(Exercise inputs begins)

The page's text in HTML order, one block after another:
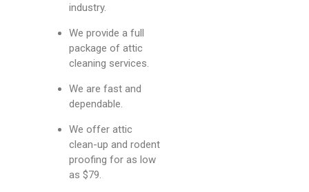
industry.
We provide a full
package of attic
cleaning services.
We are fast and
dependable.
We offer attic
clean-up and rodent
proofing for as low
as $79.
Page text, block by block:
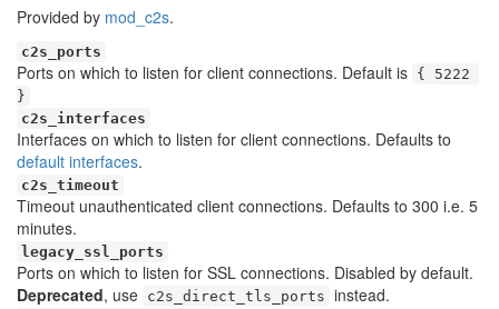
Provided by mod_c2s.
c2s_ports
Ports on which to listen for client connections. Default is { 5222
}
c2s_interfaces
Interfaces on which to listen for client connections. Defaults to
default interfaces.
c2s_timeout
Timeout unauthenticated client connections. Defaults to 300 i.e. 5
minutes.
legacy_ssl_ports
Ports on which to listen for SSL connections. Disabled by default.
Deprecated, use c2s_direct_tls_ports instead.
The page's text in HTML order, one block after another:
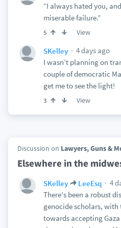
“I always hated you,
miserable failure.”
5 View
SKelley
4 days ago
I wasn’t planning on
couple of democratic
get me to see the light!
3 View
Discussion on Lawyers, Guns &
Elsewhere in the
SKelley LeeEsq
4
There's been a robust
genocide scholars, with
towards accepting
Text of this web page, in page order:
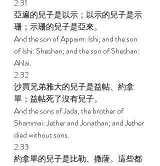
2:31
亞遍的兒子是以示；以示的兒子是示
珊；示珊的兒子是亞來。
And the son of Appaim: Ishi; and the son
of Ishi: Sheshan; and the son of Sheshan:
Ahlai.
2:32
沙買兄弟雅大的兒子是益帖、約拿
單；益帖死了沒有兒子。
And the sons of Jada, the brother of
Shammai: Jether and Jonathan; and Jether
died without sons.
2:33
約拿單的兒子是比勒、撒薩。這些都
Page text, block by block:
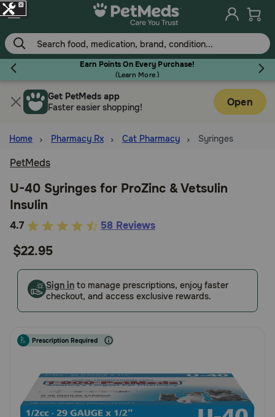
Skip
to
main
content
Earn Points On Every Purchase!
(Learn More.)
Flea & Tick
Dog
Cat
Horse
Pharmacy Rx
Deals
Get PetMeds app
Faster easier shopping!
Open
Home Pharmacy Rx Cat Pharmacy Syringes
PetMeds
U-40 Syringes for ProZinc & Vetsulin
Insulin
3.6
of
Customer
Rating
4.7 58 Reviews
$22.95
Sign in to manage prescriptions, enjoy faster
checkout, and access exclusive rewards.
Prescription Required
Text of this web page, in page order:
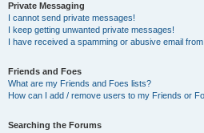
Private Messaging
I cannot send private messages!
I keep getting unwanted private messages!
I have received a spamming or abusive email
Friends and Foes
What are my Friends and Foes lists?
How can I add / remove users to my Friends or
Searching the Forums
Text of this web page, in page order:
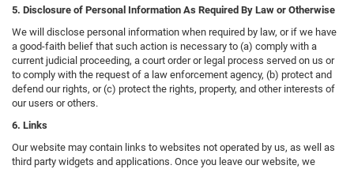
5. Disclosure of Personal Information As Required By Law or Otherwise
We will disclose personal information when required by law, or if we have
a good-faith belief that such action is necessary to (a) comply with a
current judicial proceeding, a court order or legal process served on us or
to comply with the request of a law enforcement agency, (b) protect and
defend our rights, or (c) protect the rights, property, and other interests of
our users or others.
6. Links
Our website may contain links to websites not operated by us, as well as
third party widgets and applications. Once you leave our website, we
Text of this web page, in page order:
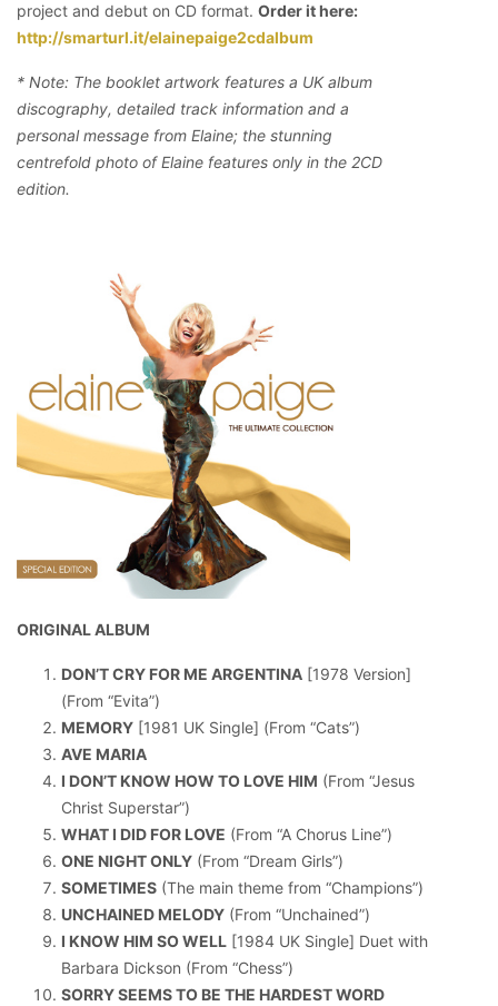
project and debut on CD format. Order it here:
http://smarturl.it/elainepaige2cdalbum
* Note: The booklet artwork features a UK album
discography, detailed track information and a
personal message from Elaine; the stunning
centrefold photo of Elaine features only in the 2CD
edition.
ORIGINAL ALBUM
DON’T CRY FOR ME ARGENTINA [1978 Version]
(From “Evita”)
MEMORY [1981 UK Single] (From “Cats”)
AVE MARIA
I DON’T KNOW HOW TO LOVE HIM (From “Jesus
Christ Superstar”)
WHAT I DID FOR LOVE (From “A Chorus Line”)
ONE NIGHT ONLY (From “Dream Girls”)
SOMETIMES (The main theme from “Champions”)
UNCHAINED MELODY (From “Unchained”)
I KNOW HIM SO WELL [1984 UK Single] Duet with
Barbara Dickson (From “Chess”)
SORRY SEEMS TO BE THE HARDEST WORD
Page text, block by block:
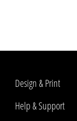
Design & Print
Help & Support

(Exercise inputs ends)

### Assignment
Exactly as written, repeat the lines of the material above from the first through the line holding "c2s_timeout", with both ends in the copy and no pictures.

### Answer to this task
The page's text in HTML order, one block after another:
industry.
We provide a full
package of attic
cleaning services.
We are fast and
dependable.
We offer attic
clean-up and rodent
proofing for as low
as $79.
Page text, block by block:
Provided by mod_c2s.
c2s_ports
Ports on which to listen for client connections. Default is { 5222
}
c2s_interfaces
Interfaces on which to listen for client connections. Defaults to
default interfaces.
c2s_timeout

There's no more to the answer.